**REQUIRED WORK**
The expected answer is the full listing, repeated exactly and free of images.

★ ★ ★

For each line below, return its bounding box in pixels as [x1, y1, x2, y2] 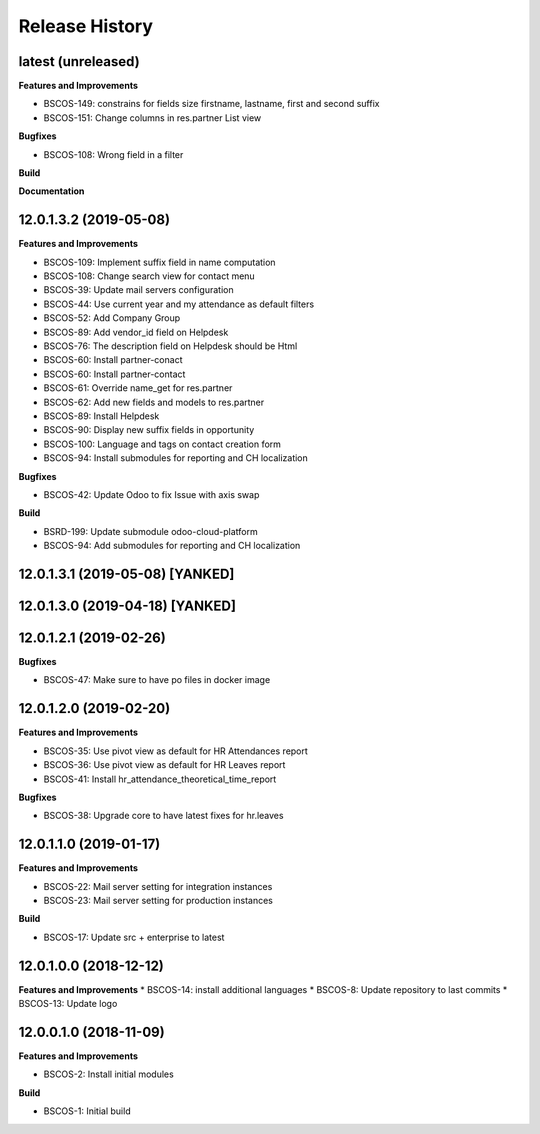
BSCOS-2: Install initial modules [43, 1068, 174, 1080]
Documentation [18, 185, 85, 197]
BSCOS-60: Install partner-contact [43, 368, 186, 380]
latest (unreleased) [18, 53, 140, 70]
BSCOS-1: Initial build [43, 1105, 131, 1117]
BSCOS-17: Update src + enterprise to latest [43, 931, 225, 943]
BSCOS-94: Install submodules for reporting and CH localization [43, 452, 309, 464]
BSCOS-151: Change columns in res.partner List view [43, 111, 262, 124]
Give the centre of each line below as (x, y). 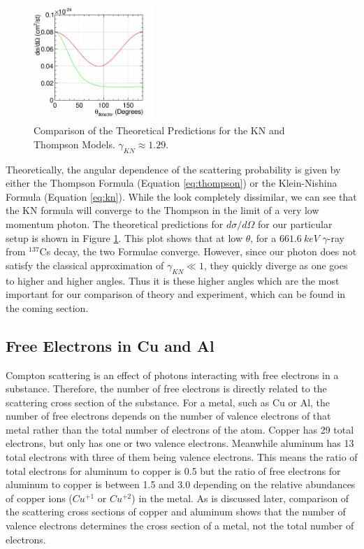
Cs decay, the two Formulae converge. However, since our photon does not (198, 251)
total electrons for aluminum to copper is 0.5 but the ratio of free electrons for (173, 470)
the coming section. (47, 307)
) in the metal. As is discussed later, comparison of (240, 498)
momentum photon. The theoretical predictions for (115, 223)
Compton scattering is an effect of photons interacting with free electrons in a (172, 375)
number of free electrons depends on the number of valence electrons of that (168, 416)
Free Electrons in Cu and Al (110, 345)
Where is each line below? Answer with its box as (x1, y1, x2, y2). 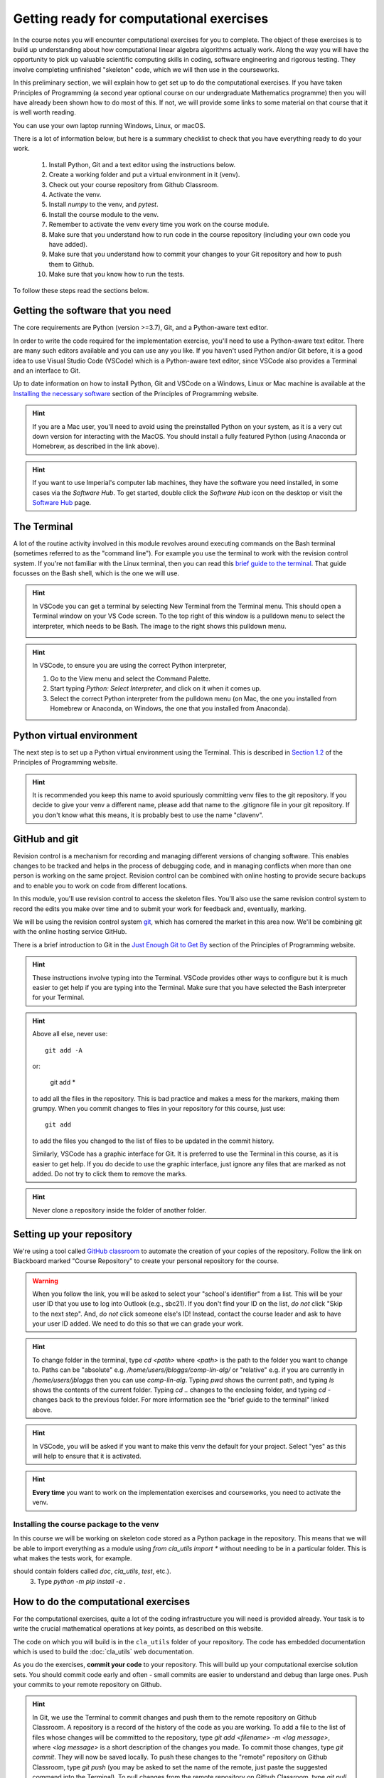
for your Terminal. (32, 993, 85, 1002)
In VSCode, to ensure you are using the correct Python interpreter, (32, 661, 227, 670)
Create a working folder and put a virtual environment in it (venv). (48, 171, 240, 179)
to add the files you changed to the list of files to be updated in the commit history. (32, 1136, 274, 1145)
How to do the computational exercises (13, 1595, 191, 1607)
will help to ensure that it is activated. (32, 1452, 142, 1460)
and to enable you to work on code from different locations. (13, 881, 188, 890)
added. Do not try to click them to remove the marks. (32, 1170, 188, 1178)
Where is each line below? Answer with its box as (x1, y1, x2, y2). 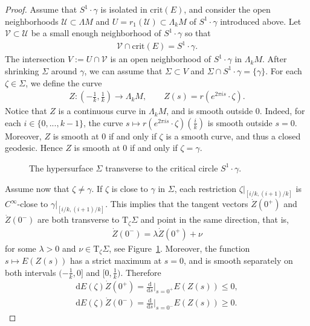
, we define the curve (25, 76, 102, 89)
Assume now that (5, 182, 69, 194)
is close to (111, 182, 148, 194)
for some (5, 241, 36, 254)
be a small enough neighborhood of (31, 27, 161, 39)
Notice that (5, 104, 47, 117)
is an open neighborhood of (110, 53, 211, 65)
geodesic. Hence (5, 141, 63, 154)
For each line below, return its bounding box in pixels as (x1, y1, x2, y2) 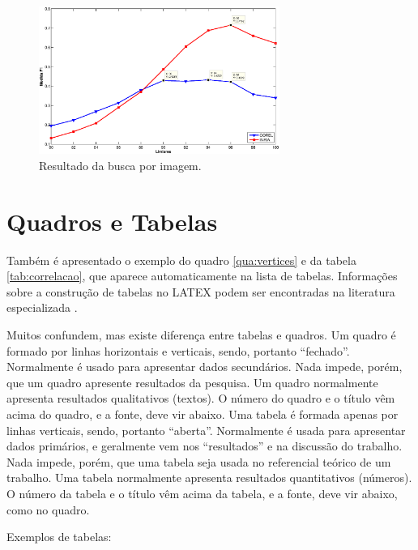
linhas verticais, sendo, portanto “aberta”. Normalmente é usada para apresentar (6, 421, 406, 438)
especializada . (6, 299, 78, 316)
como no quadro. (6, 501, 90, 518)
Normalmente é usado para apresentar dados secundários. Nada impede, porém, (6, 358, 403, 375)
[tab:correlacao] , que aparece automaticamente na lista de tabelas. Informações (6, 267, 398, 284)
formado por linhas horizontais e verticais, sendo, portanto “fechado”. (6, 342, 350, 359)
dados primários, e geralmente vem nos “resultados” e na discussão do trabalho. (6, 437, 403, 454)
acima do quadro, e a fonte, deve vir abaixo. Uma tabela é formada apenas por (6, 405, 399, 422)
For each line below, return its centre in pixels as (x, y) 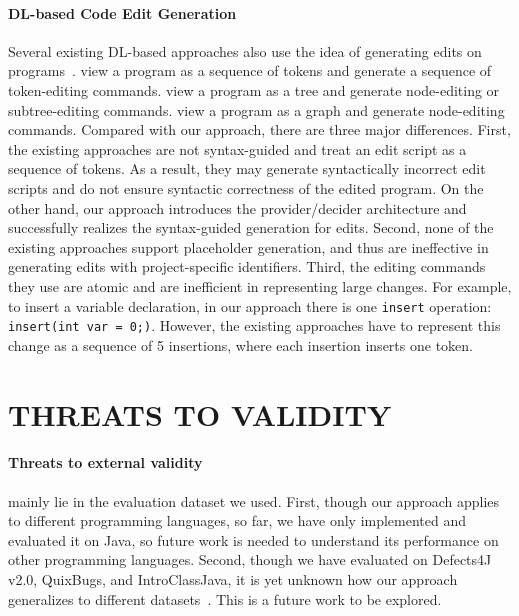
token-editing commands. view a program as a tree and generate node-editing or (254, 89)
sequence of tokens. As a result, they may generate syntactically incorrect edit (247, 168)
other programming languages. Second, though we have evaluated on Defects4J (250, 559)
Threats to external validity (105, 462)
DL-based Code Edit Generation (122, 12)
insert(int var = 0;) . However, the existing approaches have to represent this (254, 325)
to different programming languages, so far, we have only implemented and (237, 520)
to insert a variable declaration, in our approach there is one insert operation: (250, 305)
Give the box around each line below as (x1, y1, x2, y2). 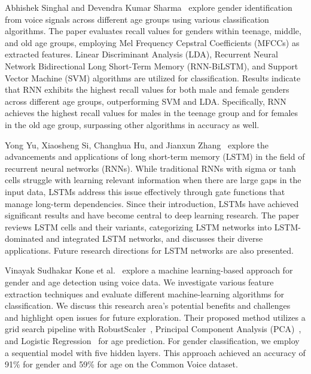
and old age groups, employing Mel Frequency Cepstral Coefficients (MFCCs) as (5, 36, 300, 48)
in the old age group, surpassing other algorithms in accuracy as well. (5, 118, 260, 130)
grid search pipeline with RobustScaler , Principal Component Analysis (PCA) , (5, 323, 301, 335)
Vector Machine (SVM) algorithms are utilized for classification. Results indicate (5, 71, 301, 84)
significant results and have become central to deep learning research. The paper (5, 209, 300, 221)
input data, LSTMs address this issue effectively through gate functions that (5, 185, 285, 197)
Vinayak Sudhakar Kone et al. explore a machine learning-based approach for (5, 264, 293, 276)
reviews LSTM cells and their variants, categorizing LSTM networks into (5, 220, 272, 233)
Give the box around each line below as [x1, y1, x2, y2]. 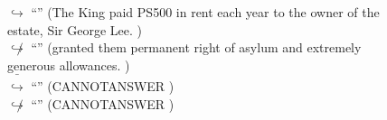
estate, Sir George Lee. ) [7, 20, 142, 39]
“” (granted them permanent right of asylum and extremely [31, 38, 362, 57]
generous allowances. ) [7, 55, 130, 74]
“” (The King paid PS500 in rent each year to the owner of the [31, 3, 380, 21]
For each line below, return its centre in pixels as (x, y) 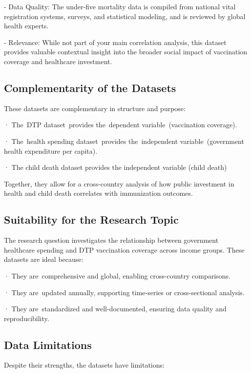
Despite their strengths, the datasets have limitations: (84, 365)
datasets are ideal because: (44, 259)
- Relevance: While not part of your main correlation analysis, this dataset (115, 42)
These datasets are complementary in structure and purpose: (95, 108)
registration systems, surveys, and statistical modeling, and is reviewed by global (125, 16)
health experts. (26, 26)
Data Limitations (48, 344)
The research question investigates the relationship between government (111, 240)
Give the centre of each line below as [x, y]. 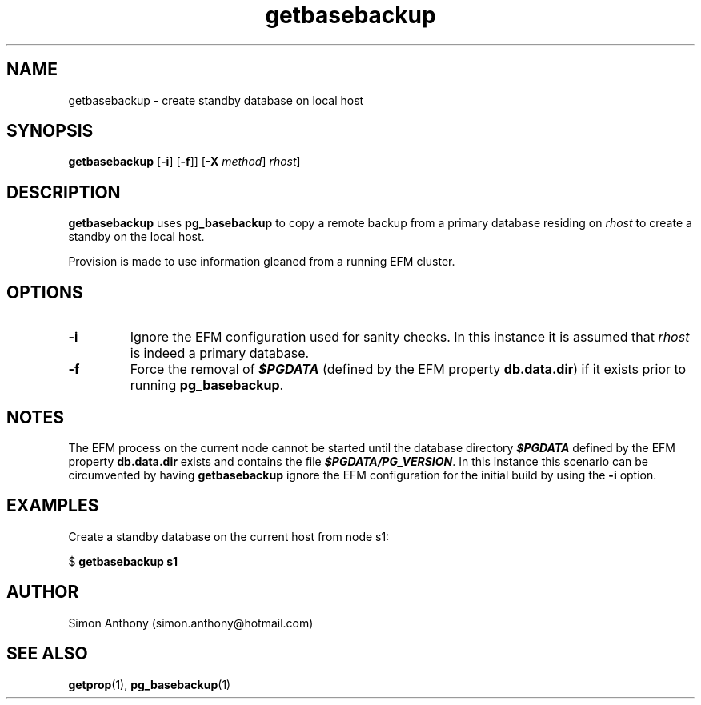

★ ★ ★

**PROBLEM SOLUTION**
For each line below, return its bounding box in pixels as [x1, y1, x2, y2] 
BSCOS-2: Install initial modules [43, 1068, 174, 1080]
Documentation [18, 185, 85, 197]
BSCOS-60: Install partner-contact [43, 368, 186, 380]
latest (unreleased) [18, 53, 140, 70]
BSCOS-1: Initial build [43, 1105, 131, 1117]
BSCOS-17: Update src + enterprise to latest [43, 931, 225, 943]
BSCOS-94: Install submodules for reporting and CH localization [43, 452, 309, 464]
BSCOS-151: Change columns in res.partner List view [43, 111, 262, 124]
Give the centre of each line below as (x, y). 
Cs decay, the two Formulae converge. However, since our photon does not (198, 251)
total electrons for aluminum to copper is 0.5 but the ratio of free electrons for (173, 470)
the coming section. (47, 307)
) in the metal. As is discussed later, comparison of (240, 498)
momentum photon. The theoretical predictions for (115, 223)
Compton scattering is an effect of photons interacting with free electrons in a (172, 375)
number of free electrons depends on the number of valence electrons of that (168, 416)
Free Electrons in Cu and Al (110, 345)
Where is each line below? Answer with its box as (x1, y1, x2, y2). 
for your Terminal. (32, 993, 85, 1002)
In VSCode, to ensure you are using the correct Python interpreter, (32, 661, 227, 670)
Create a working folder and put a virtual environment in it (venv). (48, 171, 240, 179)
to add the files you changed to the list of files to be updated in the commit history. (32, 1136, 274, 1145)
How to do the computational exercises (13, 1595, 191, 1607)
will help to ensure that it is activated. (32, 1452, 142, 1460)
and to enable you to work on code from different locations. (13, 881, 188, 890)
added. Do not try to click them to remove the marks. (32, 1170, 188, 1178)
Where is each line below? Answer with its box as (x1, y1, x2, y2). 
, we define the curve (25, 76, 102, 89)
Assume now that (5, 182, 69, 194)
is close to (111, 182, 148, 194)
for some (5, 241, 36, 254)
be a small enough neighborhood of (31, 27, 161, 39)
Notice that (5, 104, 47, 117)
is an open neighborhood of (110, 53, 211, 65)
geodesic. Hence (5, 141, 63, 154)
For each line below, return its bounding box in pixels as (x1, y1, x2, y2) 
linhas verticais, sendo, portanto “aberta”. Normalmente é usada para apresentar (6, 421, 406, 438)
especializada . (6, 299, 78, 316)
como no quadro. (6, 501, 90, 518)
Normalmente é usado para apresentar dados secundários. Nada impede, porém, (6, 358, 403, 375)
[tab:correlacao] , que aparece automaticamente na lista de tabelas. Informações (6, 267, 398, 284)
formado por linhas horizontais e verticais, sendo, portanto “fechado”. (6, 342, 350, 359)
dados primários, e geralmente vem nos “resultados” e na discussão do trabalho. (6, 437, 403, 454)
acima do quadro, e a fonte, deve vir abaixo. Uma tabela é formada apenas por (6, 405, 399, 422)
For each line below, return its centre in pixels as (x, y) 
token-editing commands. view a program as a tree and generate node-editing or (254, 89)
sequence of tokens. As a result, they may generate syntactically incorrect edit (247, 168)
other programming languages. Second, though we have evaluated on Defects4J (250, 559)
Threats to external validity (105, 462)
DL-based Code Edit Generation (122, 12)
insert(int var = 0;) . However, the existing approaches have to represent this (254, 325)
to different programming languages, so far, we have only implemented and (237, 520)
to insert a variable declaration, in our approach there is one insert operation: (250, 305)
Give the box around each line below as (x1, y1, x2, y2). 
and old age groups, employing Mel Frequency Cepstral Coefficients (MFCCs) as (5, 36, 300, 48)
in the old age group, surpassing other algorithms in accuracy as well. (5, 118, 260, 130)
grid search pipeline with RobustScaler , Principal Component Analysis (PCA) , (5, 323, 301, 335)
Vector Machine (SVM) algorithms are utilized for classification. Results indicate (5, 71, 301, 84)
significant results and have become central to deep learning research. The paper (5, 209, 300, 221)
input data, LSTMs address this issue effectively through gate functions that (5, 185, 285, 197)
Vinayak Sudhakar Kone et al. explore a machine learning-based approach for (5, 264, 293, 276)
reviews LSTM cells and their variants, categorizing LSTM networks into (5, 220, 272, 233)
Give the box around each line below as [x1, y1, x2, y2]. 
estate, Sir George Lee. ) [7, 20, 142, 39]
“” (granted them permanent right of asylum and extremely [31, 38, 362, 57]
generous allowances. ) [7, 55, 130, 74]
“” (The King paid PS500 in rent each year to the owner of the [31, 3, 380, 21]
For each line below, return its centre in pixels as (x, y) 
Despite their strengths, the datasets have limitations: (84, 365)
datasets are ideal because: (44, 259)
- Relevance: While not part of your main correlation analysis, this dataset (115, 42)
These datasets are complementary in structure and purpose: (95, 108)
registration systems, surveys, and statistical modeling, and is reviewed by global (125, 16)
health experts. (26, 26)
Data Limitations (48, 344)
The research question investigates the relationship between government (111, 240)
Give the centre of each line below as [x, y]. 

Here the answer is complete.